Preprint is available at biorxiv.

Background

During single-cell RNA-sequencing (scRnaSeq) we pool cells from different donors and process them together.

  • Pro: all cells come through the same pipeline, so preparation/biological variation effects are cancelled out from analysis automatically. Also experiments are much cheaper!
  • Con: we don't know cell origin, everything is mixed!

Demuxalot solves the con: it guesses genotype of each cell by matching reads coming from cell against genotypes. This is called demultiplexing.

Comparisons

Demuxalot shows high reliability, data efficiency and speed. Below is a benchmark on PMBC data with 32 donors from preprint

Screen Shot 2021-06-03 at 6 03 12 PM

[!NOTE] we used demuxalot internally for a number of challenging scenarios with a large biobank and low-depth sequencing, and it shines in these scenarios too. Actually, that's why algorithm was created in the first place.

Known genotypes and refined genotypes: the tale of two scenarios

Typical approach to get genotype-specific mutations are

  • whole-genome sequencing (expensive, very good)
    • you have information about all (ok, >90%) the genotype, and it is unlikely that you need to refine it
    • so you just go straight to demultiplexing
    • demuxlet solves this case
  • Bead arrays (aka SNP arrays aka DNA microarrays) are super cheap and practically more relevant
    • you get information about ~650k most common SNPs, and that's only a small fraction, but you also pay very little
    • this case is covered by demuxalot (this package)
    • Illumina's video about this technology

Why is it worth refining genotypes?

SNP array provides up to ~650k positions in the genome. Around 20-30% of them would be specific for a genotype (i.e. deviate from majority).

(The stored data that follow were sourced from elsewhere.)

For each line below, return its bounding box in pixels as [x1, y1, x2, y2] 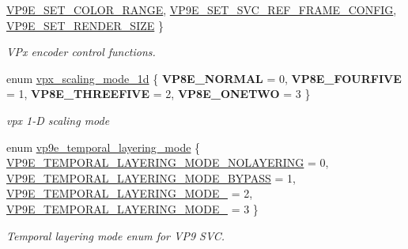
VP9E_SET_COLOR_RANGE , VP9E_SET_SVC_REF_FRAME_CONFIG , [6, 2, 397, 17]
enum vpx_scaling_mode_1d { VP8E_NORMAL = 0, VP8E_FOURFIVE [6, 70, 402, 86]
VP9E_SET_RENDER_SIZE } [6, 17, 164, 33]
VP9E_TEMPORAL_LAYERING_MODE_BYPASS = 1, [6, 169, 296, 186]
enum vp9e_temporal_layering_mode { [6, 138, 201, 155]
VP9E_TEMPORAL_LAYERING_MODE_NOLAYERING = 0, [6, 154, 329, 171]
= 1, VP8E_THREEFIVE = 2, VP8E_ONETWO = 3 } [6, 85, 311, 102]
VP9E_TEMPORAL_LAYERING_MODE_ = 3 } [6, 200, 259, 217]
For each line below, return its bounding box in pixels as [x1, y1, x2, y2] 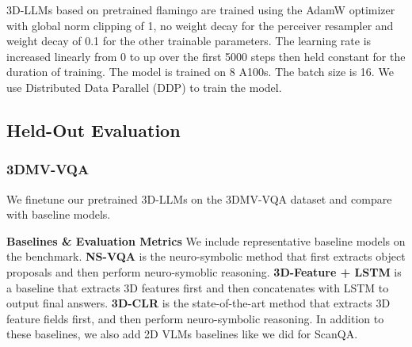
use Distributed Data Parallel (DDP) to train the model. [6, 78, 282, 95]
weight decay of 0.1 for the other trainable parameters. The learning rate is [6, 32, 372, 49]
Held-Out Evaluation [6, 117, 181, 142]
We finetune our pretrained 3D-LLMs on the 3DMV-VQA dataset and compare [6, 190, 392, 207]
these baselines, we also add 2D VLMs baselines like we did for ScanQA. [6, 326, 358, 342]
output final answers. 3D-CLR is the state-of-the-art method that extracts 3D [6, 295, 391, 311]
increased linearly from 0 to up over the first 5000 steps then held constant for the [6, 48, 406, 64]
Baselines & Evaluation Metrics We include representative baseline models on [6, 232, 406, 249]

Each genotype has around 10 times more SNV (single nucleotide variations) that are not captured by array. Some of these missing SNPs are very valuable for demultiplexing.

What's special power of demuxalot?

  • much better handling of multiple reads coming from the same UMI (i.e. same transcript)
    • demuxalot efficiently combines information from multiple reads with same UMI and cross-checks it
  • default settings are CellRanger-specific (that is - optimized for 10X pipeline). Cellranger's and STAR's flags in BAM break some common conventions, but we can still efficiently use them (by using filtering callbacks)
  • ability to refine genotypes. without failing and diverging
    • Vireo is a tool that was created with similar purposes. But it either diverges or does not learn better genotypes
  • optimized variant calling. It's also faster than demuxlet due to multiprocessing
  • this is not a command-line tool, and not meant to be
    • write python code, this gives full control and flexibility of demultiplexing

Installation

Plain and simple:

pip install demuxalot # Requires python >= 3.8

Here are some common scenarios and how they are implemented in demuxalot. Also visit examples/ folder

Running (simple scenario)

Only using provided genotypes

from demuxalot import Demultiplexer, BarcodeHandler, ProbabilisticGenotypes, count_snps

# Loading genotypes
genotypes = ProbabilisticGenotypes(genotype_names=['Donor1', 'Donor2', 'Donor3'])
genotypes.add_vcf('path/to/genotypes.vcf')

# Loading barcodes
barcode_handler = BarcodeHandler.from_file('path/to/barcodes.csv')

snps = count_snps(
    bamfile_location='path/to/sorted_alignments.bam',
    chromosome2positions=genotypes.get_chromosome2positions(),
    barcode_handler=barcode_handler, 
)

# returns two dataframes with likelihoods and posterior probabilities 
likelihoods, posterior_probabilities = Demultiplexer.predict_posteriors(
    snps,
    genotypes=genotypes,
    barcode_handler=barcode_handler,
)

Running (complex scenario)

Refinement of known genotypes is shown in a notebook, see examples/

Saving/loading genotypes

# You can always export learnt genotypes to be used later
refined_genotypes.save_betas('learnt_genotypes.parquet')
refined_genotypes = ProbabilisticGenotypes(genotype_names= <list which genotypes to load here>)
refined_genotypes.add_prior_betas('learnt_genotypes.parquet')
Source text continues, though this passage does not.